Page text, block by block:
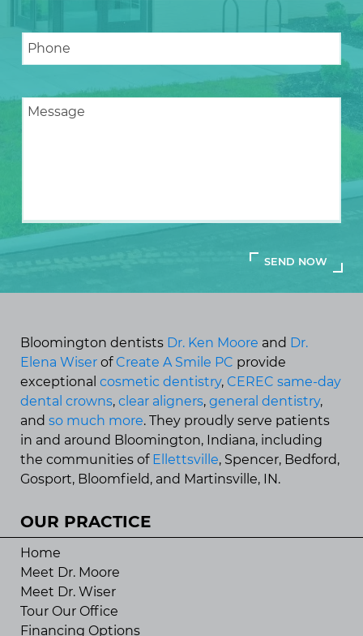
Bloomington dentists Dr. Ken Moore and Dr.
Elena Wiser of Create A Smile PC provide
exceptional cosmetic dentistry, CEREC same-day
dental crowns, clear aligners, general dentistry,
and so much more. They proudly serve patients
in and around Bloomington, Indiana, including
the communities of Ellettsville, Spencer, Bedford,
Gosport, Bloomfield, and Martinsville, IN.
OUR PRACTICE
Home
Meet Dr. Moore
Meet Dr. Wiser
Tour Our Office
Financing Options
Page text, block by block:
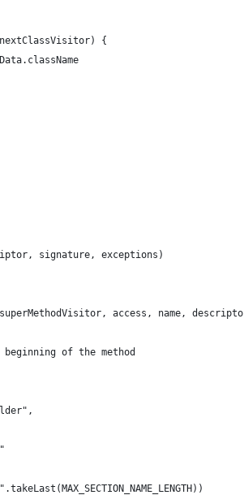
{
signature, exceptions)
access, name,
of the method
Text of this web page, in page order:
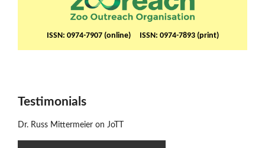
ISSN: 0974-7907 (online) ISSN: 0974-7893 (print)
Testimonials
Dr. Russ Mittermeier on JoTT
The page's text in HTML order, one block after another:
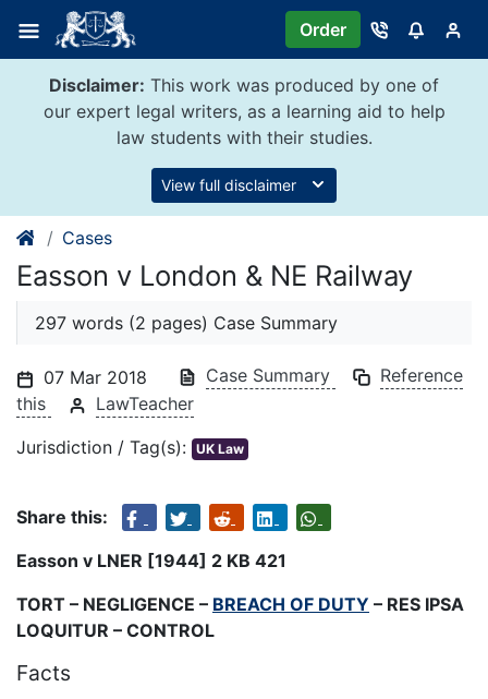
content
Order
Disclaimer: This work was produced by one of
our expert legal writers, as a learning aid to help
law students with their studies.
View full disclaimer
Cases
Easson v London & NE Railway
297 words (2 pages) Case Summary
07 Mar 2018 Case Summary
Reference
this
LawTeacher
Jurisdiction / Tag(s): UK Law
Share this:
Easson v LNER [1944] 2 KB 421
TORT – NEGLIGENCE – BREACH OF DUTY – RES IPSA
LOQUITUR – CONTROL
Facts
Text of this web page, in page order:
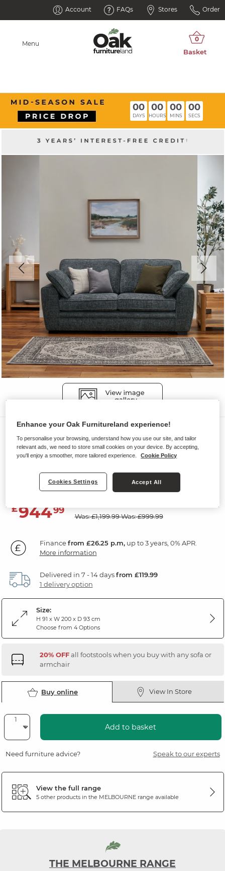
Account FAQs Stores Order
Menu
00
DAYS
00
HOURS
00
MINS
00
SECS
Sofas
MELBOURNE
3 Seater Sofa
Slate Fabric
£94499
Was: £1,199.99Was: £999.99
Financefrom £26.25 p.m,up to 3 years, 0% APR.
More information
Delivered in 7 - 14 daysfrom £119.99
1 delivery option
Size:
H 91 x W 200 x D 93 cm
Choose from 4 Options
20% OFFall footstools when you buy with any sofa or
armchair
Buy online View In Store
Add to basket
Need furniture advice? Speak to our experts
View the full range
5 other products in the MELBOURNErange available
THE MELBOURNE RANGE
Enhance your Oak Furnitureland experience!
To personalise your browsing, understand how you use our site, and tailor
relevant ads, we need to store small cookies on your device. By accepting,
you'll enjoy a smoother, more tailored experience.
Cookie Policy
Cookies Settings Accept All
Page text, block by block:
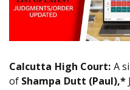
Calcutta High Court: A
of Shampa Dutt (Paul),*
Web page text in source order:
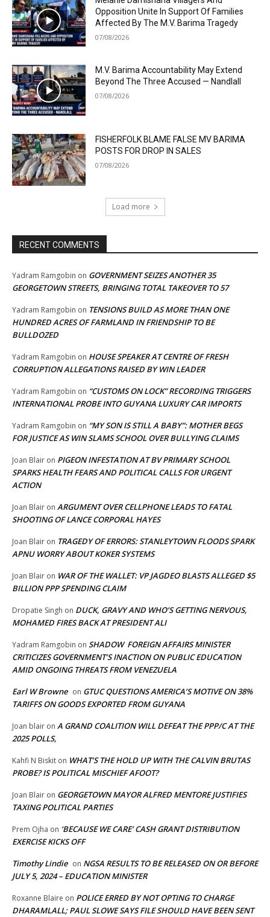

+---+

### Directions
Only the lines above from the one containing "Jurisdiction / Tag(s): UK Law" through the one containing "Enhance your Oak Furnitureland experience!" should be returned, verbatim and inclusive, with pictures excluded.

### Solved exercise
Jurisdiction / Tag(s): UK Law
Share this:
Easson v LNER [1944] 2 KB 421
TORT – NEGLIGENCE – BREACH OF DUTY – RES IPSA
LOQUITUR – CONTROL
Facts
Text of this web page, in page order:
Account FAQs Stores Order
Menu
00
DAYS
00
HOURS
00
MINS
00
SECS
Sofas
MELBOURNE
3 Seater Sofa
Slate Fabric
£94499
Was: £1,199.99Was: £999.99
Financefrom £26.25 p.m,up to 3 years, 0% APR.
More information
Delivered in 7 - 14 daysfrom £119.99
1 delivery option
Size:
H 91 x W 200 x D 93 cm
Choose from 4 Options
20% OFFall footstools when you buy with any sofa or
armchair
Buy online View In Store
Add to basket
Need furniture advice? Speak to our experts
View the full range
5 other products in the MELBOURNErange available
THE MELBOURNE RANGE
Enhance your Oak Furnitureland experience!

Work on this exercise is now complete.